SA through the Lense of an Open-Minded Asian Visitor

– Thuthukile Mbanjwa

While Africa, including South Africa, has certainly had an increasing number of Chinese visitors, the vast majority has never traveled to South Africa nor have they ever thought of planning a trip to the greater parts of Africa. In this post we spoke to Dawei Huang a Chinese national currently a student at the Yenching Academy of Peking University who visited South Africa for 6 days in 2014. He is also one of the most down to earth, easy-going, musically talented friends I have 🙂

The main objectives of this piece was simply continuing on the quest to dissolving stereotypes and providing a window into Africa (better yet from a Chinese perspective) and really just capturing Dawei’s experience in South Africa and sharing it with our readers.

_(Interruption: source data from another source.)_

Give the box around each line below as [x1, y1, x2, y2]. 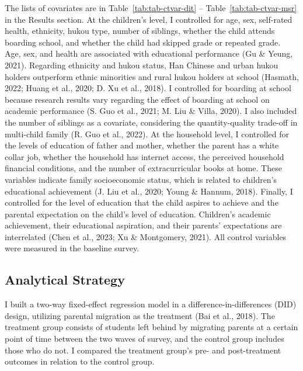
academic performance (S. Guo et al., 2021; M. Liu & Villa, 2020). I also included [5, 105, 297, 117]
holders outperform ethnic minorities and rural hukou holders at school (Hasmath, [5, 70, 299, 82]
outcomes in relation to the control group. [5, 355, 155, 367]
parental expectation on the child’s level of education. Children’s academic [5, 207, 271, 220]
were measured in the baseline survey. [5, 242, 140, 254]
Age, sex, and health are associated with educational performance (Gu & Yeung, [5, 47, 293, 60]
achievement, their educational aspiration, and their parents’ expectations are [5, 219, 282, 231]
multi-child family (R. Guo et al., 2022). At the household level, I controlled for [5, 127, 289, 140]
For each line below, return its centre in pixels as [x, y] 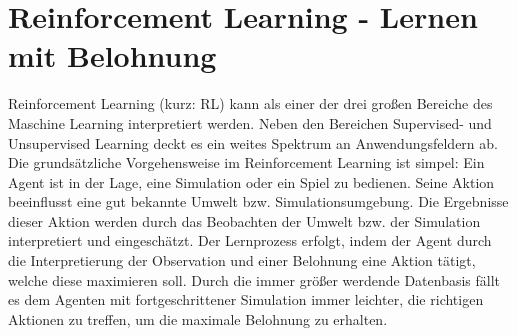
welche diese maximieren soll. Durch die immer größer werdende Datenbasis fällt [254, 279]
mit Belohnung [112, 55]
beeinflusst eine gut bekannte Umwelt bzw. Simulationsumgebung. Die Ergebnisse [258, 201]
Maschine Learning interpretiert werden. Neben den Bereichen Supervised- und [250, 122]
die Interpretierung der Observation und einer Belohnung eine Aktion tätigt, [242, 260]
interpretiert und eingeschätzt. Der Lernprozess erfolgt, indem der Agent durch [250, 240]
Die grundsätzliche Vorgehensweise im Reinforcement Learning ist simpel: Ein [246, 162]
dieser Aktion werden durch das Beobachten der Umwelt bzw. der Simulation [244, 220]

Friends my country is really stunning, I really hope you enjoy this!


Dawei and friends hiking Table Mountain.

What were your expectations of South Africa prior to arriving there? Could you also elaborate on your time there.

I was really just looking forward to seeing the area known as the Cape Point, a place I had learnt so much about but never physically visited. I was also excited to see the famous historical sites in Cape Town and in the greater parts of South Africa.

“My expectations were exceeded.”

My expectations were exceeded and I say this because I really enjoyed the Cape Town urban lifestyle. The fancy buildings reminded me of my home, Shanghai making it easier to settle in as the environment was somewhat ‘familiar’. I was fortunate to have seen some exceptional musical and drama performances in local theatre such as the Artscape Theatre Centre. Building relationships and creating international alliances with students from the University of Cape Town through actively engaging with them to learn more about the local history and culture.


Dawei adds that they also traveled to the Kruger National Park to see the big five which was both exiting and exhilarating. He says he was amazed by the magnificence of nature!

Were there similarities you saw/ found there that you could immediately identify and link to Chinese People back in China or rather the country of China?

“The common state of extreme splendor and squalor.”

Dawei illustrates the concept with an image he took on a night out at the cinema. The image has been displayed below, and was taken in front of the National Center for the performing arts in Beijing.

He goes on to explain that when he was about to enter the theater, he suddenly saw the a man standing there, staring into the hall with his tatered dress and his package. Dawei says he realized the couldn’t afford the show that night as he saw him look back several times as he walked away after the security guard  had politely asked him to leave.


This image was first published in the Yenching Review as part of a photo competition feature.

What did you enjoy most about your stay in South Africa?

My favorite part of the trip was definitely going to Cape Point. This was a place I had known for a long time.

“There is an amazingly nostalgic feeling I get…”

There is an amazingly nostalgic feeling I get when I reflect on this visit. It really felt like I was walking on the trail of history. I could sense the excitement of ancient Europeans when they crossed the point to see the ‘point’  where the Indian Ocean and the Atlantic Ocean met.

What do you wish more Chinese people knew about South Africa and vice-versa?

The Ubuntu and Confucianism philosophies. 

Before going to South Africa, I only knew about Cape point and a few stories about Nelson Mandela. When I was at the University I met some local students and  their understanding of China was no more than the Great Wall and Jackie Chen. I really hope that more and more Chinese and South African students will go to each other’s countries. My greatest wish is that Chinese people learn the philosophical thought of South Africa, such as “Ubuntu”, which means I exists because of you, and more South African people could learn about Chinese philosophy such as Confucianism.

 Can you tell us a bit more about Ubuntu and what you understood about it?


“Ubuntu” means “I am because of you are” or “I exist because of your existence”

As a student who majoring in philosophy, Ubuntu is a new and great philosophical thought I learnt from South Africa. As far as I know, “Ubuntu” means “I am because of you are” or “I exist because of your existence”. 

In my opinion, thee great Western philosophy thinkers often attempt to explain the existence from a very abstract and scientific way. On the other hand, in Chinese philosophy, ancient philosophers told people that their existence comes from nature and their parents. Ubuntu gave me a new perspective, which I feel very close to. This perceptive involves understanding that humans are able to exist because of their connection with others and the world around them.

Dawei expresses that he is convinced that if the concept of“Ubuntu” is acknowledged by all human beings, there will be fewer wars and less poverty. He says he truelly believes people would care about others’ benefits and happiness. Subsequently, they would no longer use violence to feed themselves or their families.